Instant messaging has come around to supplant this with equally flawed design. All IM applications I know of start out with a basic concept: "Who's online?" Straight away, to participate in any of these communications networks, the first thing you have to do is advertise to everyone that you're available. Most of them will even happily inform everyone on your contact list when you're away from your computer for longer than 10 minutes. The privacy invasion is horrific. Imagine if whenever you picked it up or put it down, your phone advertised the fact to everyone in your phone book. Most people just don't bother.

Here's my wish list for a possible replacement for both of these useless technologies. Yes, I know Google Wave probably does most of what I ask for, but until the boys at Mountain View deign to give me beta test access I can only fantasise.

1. It has to seamlessly support multiple public identities

By public identity I mean an address through which people can reach me and a small set of optional information that I may choose to publish along with it like a name, a job title, an organisation I belong to or a physical address. All users should be able to have multiple identities - one for close personal friends, one for websites that only need the most basic information, one for work, on for your second job - as many as they want and need for their particular circumstances. When I say "seamlessly" I mean it should be possible to view, search and organise communications from all your identities in one place if you wish to do so; your identities should be completely separate as far as other people are concerned, but you should be able to manage them all from one place.

2. It has to support conversations in a native way

People don't send solitary e-mails, they're almost always part of a thread, or a conversation if you will, that consists of several messages and may involve more than two people. Support for this in e-mail and IM is very patchy and hacked-in; mail software will try and organise e-mails into threads, but most of the time it's just guessing that two e-mails with the same subject are part of a conversation, and it often gets things wrong. Most mail software tends to quote (copy) the entire message when replying, sending the same information out again and again while making it hard to actually get up to speed if you join it later on. And of course, if you want someone to join an active mail thread, the best you can do is copy them on your reply, but that doesn't let them look at the previous messages nor does it notify other people in the conversation, who may forget to include him in their replies.

What I'd like to be able to do is start a conversation with someone, add messages to it without having to copy all previous messages in every new one, and whenever I invite people to the conversation they can just browse through what was said before. I should be able to easily split a conversation at any point, or merge two conversations into one.

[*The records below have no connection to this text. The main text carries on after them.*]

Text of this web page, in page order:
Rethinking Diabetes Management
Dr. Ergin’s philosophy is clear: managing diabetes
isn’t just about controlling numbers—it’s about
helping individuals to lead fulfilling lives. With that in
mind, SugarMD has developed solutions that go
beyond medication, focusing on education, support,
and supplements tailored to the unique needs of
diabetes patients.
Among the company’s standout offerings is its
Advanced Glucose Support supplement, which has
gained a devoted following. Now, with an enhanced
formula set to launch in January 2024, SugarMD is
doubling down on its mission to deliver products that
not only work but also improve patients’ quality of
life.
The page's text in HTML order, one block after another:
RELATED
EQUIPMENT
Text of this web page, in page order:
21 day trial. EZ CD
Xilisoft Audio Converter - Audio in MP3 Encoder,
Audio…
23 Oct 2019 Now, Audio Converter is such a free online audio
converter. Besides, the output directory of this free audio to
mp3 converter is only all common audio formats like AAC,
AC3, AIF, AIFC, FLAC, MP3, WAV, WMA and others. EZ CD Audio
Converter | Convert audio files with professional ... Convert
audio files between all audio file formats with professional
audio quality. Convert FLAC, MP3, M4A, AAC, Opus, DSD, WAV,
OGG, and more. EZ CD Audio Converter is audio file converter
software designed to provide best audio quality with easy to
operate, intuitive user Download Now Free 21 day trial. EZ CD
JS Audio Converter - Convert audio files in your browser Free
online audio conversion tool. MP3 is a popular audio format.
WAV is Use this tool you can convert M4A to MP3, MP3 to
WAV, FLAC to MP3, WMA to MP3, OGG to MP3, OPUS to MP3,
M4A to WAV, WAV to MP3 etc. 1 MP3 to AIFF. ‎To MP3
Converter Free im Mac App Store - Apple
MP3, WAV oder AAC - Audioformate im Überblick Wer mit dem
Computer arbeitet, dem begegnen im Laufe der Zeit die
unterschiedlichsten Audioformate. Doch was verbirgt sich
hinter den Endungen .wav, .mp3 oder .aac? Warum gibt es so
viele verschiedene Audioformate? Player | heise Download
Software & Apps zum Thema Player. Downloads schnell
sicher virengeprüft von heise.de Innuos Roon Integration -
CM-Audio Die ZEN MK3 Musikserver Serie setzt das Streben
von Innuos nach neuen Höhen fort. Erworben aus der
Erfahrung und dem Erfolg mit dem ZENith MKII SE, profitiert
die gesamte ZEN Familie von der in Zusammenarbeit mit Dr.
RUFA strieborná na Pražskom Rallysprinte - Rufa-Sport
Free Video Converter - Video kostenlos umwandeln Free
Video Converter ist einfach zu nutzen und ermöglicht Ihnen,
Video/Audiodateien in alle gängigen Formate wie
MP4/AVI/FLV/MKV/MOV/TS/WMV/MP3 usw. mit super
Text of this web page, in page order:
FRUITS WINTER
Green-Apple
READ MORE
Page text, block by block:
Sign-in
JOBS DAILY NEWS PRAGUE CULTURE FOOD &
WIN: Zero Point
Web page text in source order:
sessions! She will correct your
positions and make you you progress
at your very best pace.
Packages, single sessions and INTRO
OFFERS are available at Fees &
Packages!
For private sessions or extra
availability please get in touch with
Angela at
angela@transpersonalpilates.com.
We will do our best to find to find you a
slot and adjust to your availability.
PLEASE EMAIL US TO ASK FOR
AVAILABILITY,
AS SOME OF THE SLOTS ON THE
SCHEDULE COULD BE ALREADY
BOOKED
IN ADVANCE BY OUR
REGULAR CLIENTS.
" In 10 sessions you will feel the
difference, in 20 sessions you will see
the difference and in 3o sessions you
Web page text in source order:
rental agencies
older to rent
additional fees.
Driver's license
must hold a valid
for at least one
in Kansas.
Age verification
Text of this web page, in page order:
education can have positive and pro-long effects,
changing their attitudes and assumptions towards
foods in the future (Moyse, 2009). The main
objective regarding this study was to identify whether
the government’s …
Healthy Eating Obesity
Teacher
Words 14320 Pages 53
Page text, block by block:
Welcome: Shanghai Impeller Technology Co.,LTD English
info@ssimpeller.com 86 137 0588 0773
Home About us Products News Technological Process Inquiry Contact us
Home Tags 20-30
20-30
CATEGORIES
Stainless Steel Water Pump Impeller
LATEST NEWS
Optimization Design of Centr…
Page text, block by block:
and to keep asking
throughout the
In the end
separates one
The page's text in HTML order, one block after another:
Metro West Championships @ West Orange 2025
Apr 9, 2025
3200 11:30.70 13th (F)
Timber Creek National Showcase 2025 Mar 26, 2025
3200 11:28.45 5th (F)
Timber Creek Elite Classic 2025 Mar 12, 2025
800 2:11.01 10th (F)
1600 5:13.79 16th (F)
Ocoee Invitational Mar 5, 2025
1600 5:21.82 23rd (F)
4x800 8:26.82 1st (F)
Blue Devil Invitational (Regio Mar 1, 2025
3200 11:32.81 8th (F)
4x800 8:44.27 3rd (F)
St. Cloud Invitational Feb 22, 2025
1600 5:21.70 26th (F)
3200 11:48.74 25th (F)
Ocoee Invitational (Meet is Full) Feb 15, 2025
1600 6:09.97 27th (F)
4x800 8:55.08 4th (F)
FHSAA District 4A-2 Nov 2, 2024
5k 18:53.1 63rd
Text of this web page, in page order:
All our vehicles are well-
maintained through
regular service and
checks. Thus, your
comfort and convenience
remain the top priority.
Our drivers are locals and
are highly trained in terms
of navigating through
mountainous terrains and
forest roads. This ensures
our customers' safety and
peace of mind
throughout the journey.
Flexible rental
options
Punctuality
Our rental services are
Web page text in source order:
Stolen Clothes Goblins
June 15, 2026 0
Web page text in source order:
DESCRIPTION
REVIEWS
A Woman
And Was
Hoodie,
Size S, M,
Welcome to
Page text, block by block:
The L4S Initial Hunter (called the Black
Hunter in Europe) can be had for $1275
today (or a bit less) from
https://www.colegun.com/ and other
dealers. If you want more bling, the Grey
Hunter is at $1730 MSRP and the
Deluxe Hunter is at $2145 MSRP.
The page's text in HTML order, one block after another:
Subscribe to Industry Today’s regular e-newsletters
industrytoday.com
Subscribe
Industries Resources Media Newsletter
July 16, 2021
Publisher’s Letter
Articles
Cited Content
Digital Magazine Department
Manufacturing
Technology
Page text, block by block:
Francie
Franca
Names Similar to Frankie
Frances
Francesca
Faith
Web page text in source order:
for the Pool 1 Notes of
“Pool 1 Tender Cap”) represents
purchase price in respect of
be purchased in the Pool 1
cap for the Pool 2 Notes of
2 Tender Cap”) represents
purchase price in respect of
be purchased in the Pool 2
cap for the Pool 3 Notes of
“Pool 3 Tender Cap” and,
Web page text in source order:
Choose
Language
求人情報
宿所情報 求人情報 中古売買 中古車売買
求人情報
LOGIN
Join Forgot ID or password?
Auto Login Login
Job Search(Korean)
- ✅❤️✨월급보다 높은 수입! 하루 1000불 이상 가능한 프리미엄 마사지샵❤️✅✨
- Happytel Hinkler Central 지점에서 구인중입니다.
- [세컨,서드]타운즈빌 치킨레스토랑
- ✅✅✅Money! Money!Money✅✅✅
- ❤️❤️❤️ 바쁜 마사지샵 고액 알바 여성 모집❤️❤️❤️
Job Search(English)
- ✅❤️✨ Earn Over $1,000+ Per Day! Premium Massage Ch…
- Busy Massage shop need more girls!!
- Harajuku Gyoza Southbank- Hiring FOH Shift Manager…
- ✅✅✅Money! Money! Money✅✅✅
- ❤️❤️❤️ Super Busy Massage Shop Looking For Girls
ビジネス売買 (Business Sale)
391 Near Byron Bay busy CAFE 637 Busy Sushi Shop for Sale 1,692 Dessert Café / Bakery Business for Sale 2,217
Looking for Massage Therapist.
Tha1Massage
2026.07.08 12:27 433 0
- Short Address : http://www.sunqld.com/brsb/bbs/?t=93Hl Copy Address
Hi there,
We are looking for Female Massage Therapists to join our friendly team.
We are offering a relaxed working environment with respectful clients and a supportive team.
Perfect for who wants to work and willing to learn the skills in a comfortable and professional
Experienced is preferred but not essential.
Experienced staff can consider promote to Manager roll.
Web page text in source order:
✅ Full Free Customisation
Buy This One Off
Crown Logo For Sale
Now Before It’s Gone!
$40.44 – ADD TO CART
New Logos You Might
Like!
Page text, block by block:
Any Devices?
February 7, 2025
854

3. Users should be able to slip into and out of live chat seamlessly, without advertising their presence

If I want to have a live chat with someone, whether as a new conversation or continuing an existing one, all I have to do is click a button that will send a request to those in the conversation. They may accept, they may be unavailable, they may ignore me, or they may reply with a quick message saying they're busy. You shouldn't have to pre-emptively advertise your availability to all and sundry just because you want to talk to one or two people. Your instant messages and your longer, pre-composed messages should blend in seamlessly in the conversation.

4. It should require encryption and cryptographic signing

All messages and conversations should be cryptographically signed so that you can verify with absolute certainty if two messages are coming from the same source. Getting your public key signed by a well-known, trusted source can also verify that you are who you say you are, but you should also be able to use a self-signed certificate for anonymous work. Making this a basic requirement of the system and making the user interface for it a first-class item for any implementation is important if we're ever going to get end users used to using cryptography for their own security.